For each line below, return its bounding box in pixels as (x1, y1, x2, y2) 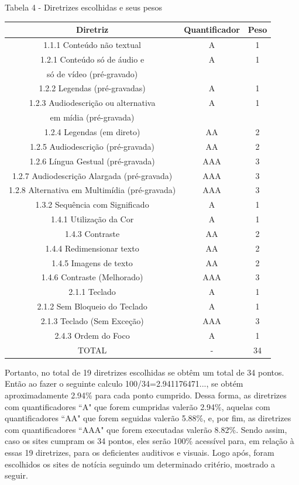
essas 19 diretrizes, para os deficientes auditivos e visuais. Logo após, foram (5, 446, 274, 458)
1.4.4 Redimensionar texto (45, 242, 139, 254)
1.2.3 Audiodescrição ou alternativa (29, 97, 156, 109)
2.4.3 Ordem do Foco (54, 329, 130, 341)
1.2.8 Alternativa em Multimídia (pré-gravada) (9, 184, 176, 196)
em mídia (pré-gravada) (50, 111, 135, 123)
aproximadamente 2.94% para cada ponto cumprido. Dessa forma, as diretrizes (5, 388, 287, 401)
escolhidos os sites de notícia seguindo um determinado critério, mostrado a (5, 458, 275, 470)
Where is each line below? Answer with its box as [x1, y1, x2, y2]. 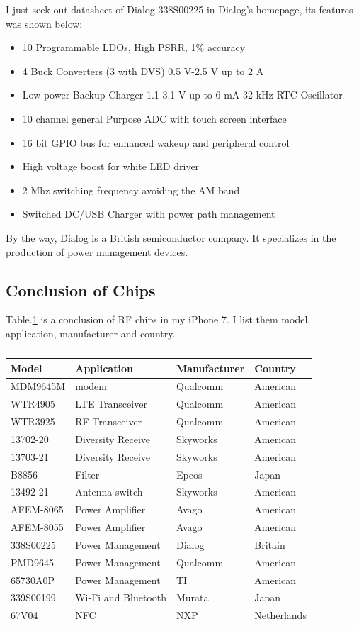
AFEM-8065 [11, 502, 64, 517]
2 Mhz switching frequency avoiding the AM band [22, 182, 240, 197]
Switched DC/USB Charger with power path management [22, 206, 275, 221]
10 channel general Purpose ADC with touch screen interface [22, 111, 287, 125]
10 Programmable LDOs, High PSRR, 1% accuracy [22, 40, 246, 55]
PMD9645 [11, 554, 55, 569]
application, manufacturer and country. [6, 325, 176, 340]
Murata [176, 590, 209, 605]
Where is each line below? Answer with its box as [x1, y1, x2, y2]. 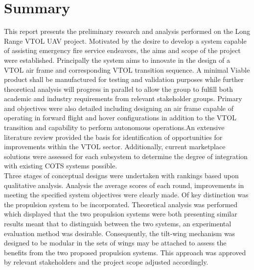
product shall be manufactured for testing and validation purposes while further [4, 74, 244, 84]
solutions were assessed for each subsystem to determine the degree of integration [4, 151, 248, 161]
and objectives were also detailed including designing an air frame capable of [4, 103, 233, 113]
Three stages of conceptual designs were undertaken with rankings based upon [4, 170, 239, 181]
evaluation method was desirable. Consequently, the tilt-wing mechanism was [4, 228, 235, 238]
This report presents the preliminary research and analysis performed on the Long [4, 26, 251, 36]
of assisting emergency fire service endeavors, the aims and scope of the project [4, 45, 241, 55]
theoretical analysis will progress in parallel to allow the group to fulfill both [4, 83, 233, 94]
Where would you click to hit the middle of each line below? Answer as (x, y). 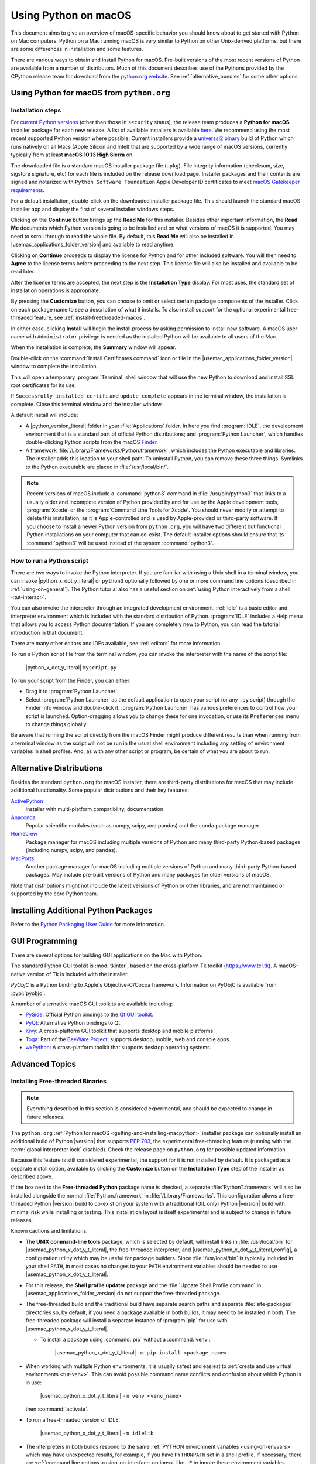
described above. (32, 1176)
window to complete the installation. (54, 367)
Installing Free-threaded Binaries (59, 1081)
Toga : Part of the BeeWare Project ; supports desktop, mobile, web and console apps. (128, 1039)
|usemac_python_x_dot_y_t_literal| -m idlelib (97, 1433)
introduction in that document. (47, 632)
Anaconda (23, 817)
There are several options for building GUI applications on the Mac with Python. (107, 955)
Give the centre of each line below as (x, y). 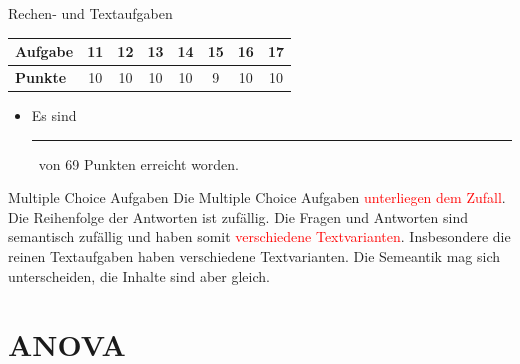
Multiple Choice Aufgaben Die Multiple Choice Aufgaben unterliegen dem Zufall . (257, 197)
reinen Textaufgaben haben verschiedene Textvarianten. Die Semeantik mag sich (254, 256)
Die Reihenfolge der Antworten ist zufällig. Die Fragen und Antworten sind (238, 216)
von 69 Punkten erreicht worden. (139, 163)
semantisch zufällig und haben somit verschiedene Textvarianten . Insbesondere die (259, 236)
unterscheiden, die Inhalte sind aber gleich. (139, 275)
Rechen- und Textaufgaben (90, 13)
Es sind (54, 115)
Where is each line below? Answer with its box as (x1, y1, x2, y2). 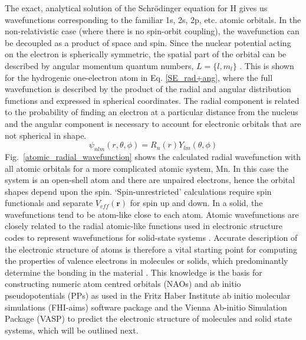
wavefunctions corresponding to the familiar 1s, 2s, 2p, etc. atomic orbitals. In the (5, 13, 301, 25)
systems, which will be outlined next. (5, 323, 139, 336)
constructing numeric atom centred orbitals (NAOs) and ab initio (5, 277, 241, 290)
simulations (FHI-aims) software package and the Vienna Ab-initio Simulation (5, 300, 287, 313)
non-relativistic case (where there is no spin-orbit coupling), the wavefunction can (5, 25, 300, 37)
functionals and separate (5, 197, 93, 209)
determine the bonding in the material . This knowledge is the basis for (5, 266, 262, 278)
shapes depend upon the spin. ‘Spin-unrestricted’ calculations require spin (5, 185, 272, 197)
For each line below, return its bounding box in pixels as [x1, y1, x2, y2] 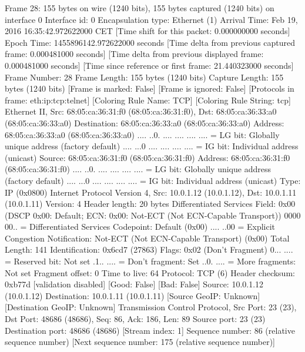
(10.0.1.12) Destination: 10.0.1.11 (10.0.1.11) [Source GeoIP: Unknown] [5, 289, 260, 301]
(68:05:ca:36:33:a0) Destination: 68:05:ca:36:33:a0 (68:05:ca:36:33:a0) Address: [5, 116, 284, 129]
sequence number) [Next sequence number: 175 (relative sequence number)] [5, 336, 276, 348]
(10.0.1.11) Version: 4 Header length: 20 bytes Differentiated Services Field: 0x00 [5, 197, 296, 210]
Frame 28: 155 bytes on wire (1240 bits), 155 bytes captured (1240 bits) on [5, 2, 274, 14]
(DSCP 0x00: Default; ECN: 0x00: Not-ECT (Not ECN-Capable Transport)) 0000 [5, 209, 301, 221]
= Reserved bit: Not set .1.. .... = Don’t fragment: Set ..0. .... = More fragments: [5, 255, 296, 267]
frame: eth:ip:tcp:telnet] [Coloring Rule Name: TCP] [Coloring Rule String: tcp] [5, 93, 291, 106]
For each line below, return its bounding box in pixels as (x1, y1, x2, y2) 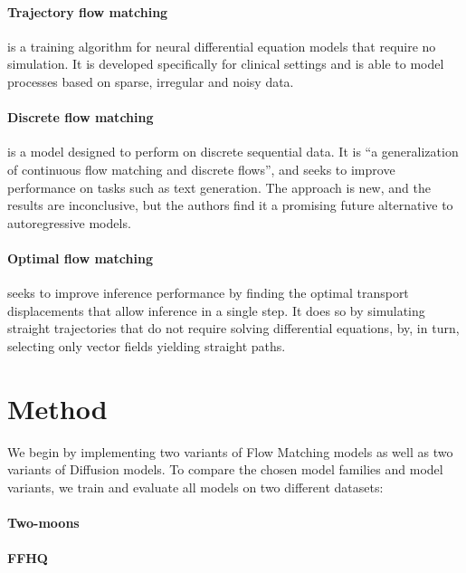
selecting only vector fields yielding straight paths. (7, 336, 286, 355)
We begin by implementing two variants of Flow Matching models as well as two (7, 442, 453, 461)
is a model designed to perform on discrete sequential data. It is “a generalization (7, 142, 459, 161)
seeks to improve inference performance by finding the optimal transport (7, 283, 409, 302)
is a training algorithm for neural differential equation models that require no (7, 36, 436, 55)
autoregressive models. (7, 213, 131, 232)
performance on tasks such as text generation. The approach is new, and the (7, 177, 431, 196)
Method (7, 389, 108, 426)
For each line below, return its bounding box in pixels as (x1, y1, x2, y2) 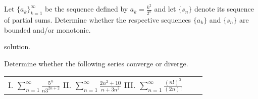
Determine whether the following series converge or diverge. (4, 58, 188, 68)
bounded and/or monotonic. (4, 24, 91, 35)
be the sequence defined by (44, 4, 128, 14)
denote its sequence (194, 4, 254, 14)
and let (154, 4, 176, 14)
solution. (4, 41, 31, 52)
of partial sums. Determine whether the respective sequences (4, 14, 191, 25)
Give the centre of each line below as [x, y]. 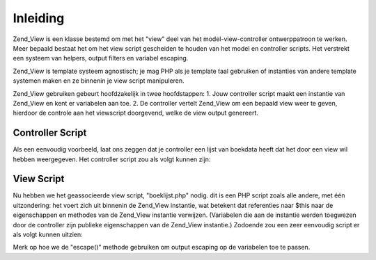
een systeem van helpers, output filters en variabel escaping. [101, 58]
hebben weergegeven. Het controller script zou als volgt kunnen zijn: [112, 159]
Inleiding [39, 18]
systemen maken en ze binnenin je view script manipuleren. [99, 81]
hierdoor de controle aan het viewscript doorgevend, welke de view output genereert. [136, 113]
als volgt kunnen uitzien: [48, 235]
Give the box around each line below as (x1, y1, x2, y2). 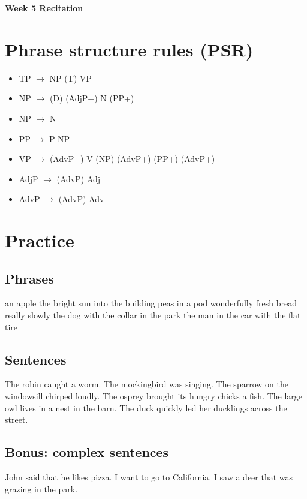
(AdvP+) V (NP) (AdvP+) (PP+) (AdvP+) (49, 152, 215, 165)
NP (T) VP (49, 71, 92, 84)
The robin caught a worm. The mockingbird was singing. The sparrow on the (5, 378, 288, 390)
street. (5, 413, 28, 426)
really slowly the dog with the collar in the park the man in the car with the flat (5, 309, 301, 321)
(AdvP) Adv (58, 193, 104, 205)
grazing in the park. (5, 482, 78, 495)
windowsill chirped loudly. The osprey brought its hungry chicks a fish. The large (5, 390, 303, 402)

☆ ☆ ☆ ☆ ☆

Your objective:
Copy out the listing word for word and skip its pictures.

Response area:
For each line below, return its bounding box in pixels as (x1, y1, x2, y2) 
essas 19 diretrizes, para os deficientes auditivos e visuais. Logo após, foram (5, 446, 274, 458)
1.4.4 Redimensionar texto (45, 242, 139, 254)
1.2.3 Audiodescrição ou alternativa (29, 97, 156, 109)
2.4.3 Ordem do Foco (54, 329, 130, 341)
1.2.8 Alternativa em Multimídia (pré-gravada) (9, 184, 176, 196)
em mídia (pré-gravada) (50, 111, 135, 123)
aproximadamente 2.94% para cada ponto cumprido. Dessa forma, as diretrizes (5, 388, 287, 401)
escolhidos os sites de notícia seguindo um determinado critério, mostrado a (5, 458, 275, 470)
Where is each line below? Answer with its box as [x1, y1, x2, y2]. 
AFEM-8065 [11, 502, 64, 517]
2 Mhz switching frequency avoiding the AM band [22, 182, 240, 197]
Switched DC/USB Charger with power path management [22, 206, 275, 221]
10 channel general Purpose ADC with touch screen interface [22, 111, 287, 125]
10 Programmable LDOs, High PSRR, 1% accuracy [22, 40, 246, 55]
PMD9645 [11, 554, 55, 569]
application, manufacturer and country. [6, 325, 176, 340]
Murata [176, 590, 209, 605]
Where is each line below? Answer with its box as [x1, y1, x2, y2]. 
product shall be manufactured for testing and validation purposes while further [4, 74, 244, 84]
solutions were assessed for each subsystem to determine the degree of integration [4, 151, 248, 161]
and objectives were also detailed including designing an air frame capable of [4, 103, 233, 113]
Three stages of conceptual designs were undertaken with rankings based upon [4, 170, 239, 181]
evaluation method was desirable. Consequently, the tilt-wing mechanism was [4, 228, 235, 238]
This report presents the preliminary research and analysis performed on the Long [4, 26, 251, 36]
of assisting emergency fire service endeavors, the aims and scope of the project [4, 45, 241, 55]
theoretical analysis will progress in parallel to allow the group to fulfill both [4, 83, 233, 94]
Where would you click to hit the middle of each line below? Answer as (x, y). 
described above. (32, 1176)
window to complete the installation. (54, 367)
Installing Free-threaded Binaries (59, 1081)
Toga : Part of the BeeWare Project ; supports desktop, mobile, web and console apps. (128, 1039)
|usemac_python_x_dot_y_t_literal| -m idlelib (97, 1433)
introduction in that document. (47, 632)
Anaconda (23, 817)
There are several options for building GUI applications on the Mac with Python. (107, 955)
Give the centre of each line below as (x, y). 
Multiple Choice Aufgaben Die Multiple Choice Aufgaben unterliegen dem Zufall . (257, 197)
reinen Textaufgaben haben verschiedene Textvarianten. Die Semeantik mag sich (254, 256)
Die Reihenfolge der Antworten ist zufällig. Die Fragen und Antworten sind (238, 216)
von 69 Punkten erreicht worden. (139, 163)
semantisch zufällig und haben somit verschiedene Textvarianten . Insbesondere die (259, 236)
unterscheiden, die Inhalte sind aber gleich. (139, 275)
Rechen- und Textaufgaben (90, 13)
Es sind (54, 115)
Where is each line below? Answer with its box as (x1, y1, x2, y2). 
wavefunctions corresponding to the familiar 1s, 2s, 2p, etc. atomic orbitals. In the (5, 13, 301, 25)
systems, which will be outlined next. (5, 323, 139, 336)
constructing numeric atom centred orbitals (NAOs) and ab initio (5, 277, 241, 290)
simulations (FHI-aims) software package and the Vienna Ab-initio Simulation (5, 300, 287, 313)
non-relativistic case (where there is no spin-orbit coupling), the wavefunction can (5, 25, 300, 37)
functionals and separate (5, 197, 93, 209)
determine the bonding in the material . This knowledge is the basis for (5, 266, 262, 278)
shapes depend upon the spin. ‘Spin-unrestricted’ calculations require spin (5, 185, 272, 197)
For each line below, return its bounding box in pixels as [x1, y1, x2, y2] 
(10.0.1.12) Destination: 10.0.1.11 (10.0.1.11) [Source GeoIP: Unknown] [5, 289, 260, 301]
(68:05:ca:36:33:a0) Destination: 68:05:ca:36:33:a0 (68:05:ca:36:33:a0) Address: [5, 116, 284, 129]
sequence number) [Next sequence number: 175 (relative sequence number)] [5, 336, 276, 348]
(10.0.1.11) Version: 4 Header length: 20 bytes Differentiated Services Field: 0x00 [5, 197, 296, 210]
Frame 28: 155 bytes on wire (1240 bits), 155 bytes captured (1240 bits) on [5, 2, 274, 14]
(DSCP 0x00: Default; ECN: 0x00: Not-ECT (Not ECN-Capable Transport)) 0000 [5, 209, 301, 221]
= Reserved bit: Not set .1.. .... = Don’t fragment: Set ..0. .... = More fragments: [5, 255, 296, 267]
frame: eth:ip:tcp:telnet] [Coloring Rule Name: TCP] [Coloring Rule String: tcp] [5, 93, 291, 106]
For each line below, return its bounding box in pixels as (x1, y1, x2, y2) 
selecting only vector fields yielding straight paths. (7, 336, 286, 355)
We begin by implementing two variants of Flow Matching models as well as two (7, 442, 453, 461)
is a model designed to perform on discrete sequential data. It is “a generalization (7, 142, 459, 161)
seeks to improve inference performance by finding the optimal transport (7, 283, 409, 302)
is a training algorithm for neural differential equation models that require no (7, 36, 436, 55)
autoregressive models. (7, 213, 131, 232)
performance on tasks such as text generation. The approach is new, and the (7, 177, 431, 196)
Method (7, 389, 108, 426)
For each line below, return its bounding box in pixels as (x1, y1, x2, y2) 
Determine whether the following series converge or diverge. (4, 58, 188, 68)
bounded and/or monotonic. (4, 24, 91, 35)
be the sequence defined by (44, 4, 128, 14)
denote its sequence (194, 4, 254, 14)
and let (154, 4, 176, 14)
solution. (4, 41, 31, 52)
of partial sums. Determine whether the respective sequences (4, 14, 191, 25)
Give the centre of each line below as [x, y]. 
een systeem van helpers, output filters en variabel escaping. [101, 58]
hebben weergegeven. Het controller script zou als volgt kunnen zijn: [112, 159]
Inleiding [39, 18]
systemen maken en ze binnenin je view script manipuleren. [99, 81]
hierdoor de controle aan het viewscript doorgevend, welke de view output genereert. [136, 113]
als volgt kunnen uitzien: [48, 235]
Give the box around each line below as (x1, y1, x2, y2). 
(AdvP+) V (NP) (AdvP+) (PP+) (AdvP+) (49, 152, 215, 165)
NP (T) VP (49, 71, 92, 84)
The robin caught a worm. The mockingbird was singing. The sparrow on the (5, 378, 288, 390)
street. (5, 413, 28, 426)
really slowly the dog with the collar in the park the man in the car with the flat (5, 309, 301, 321)
(AdvP) Adv (58, 193, 104, 205)
grazing in the park. (5, 482, 78, 495)
windowsill chirped loudly. The osprey brought its hungry chicks a fish. The large (5, 390, 303, 402)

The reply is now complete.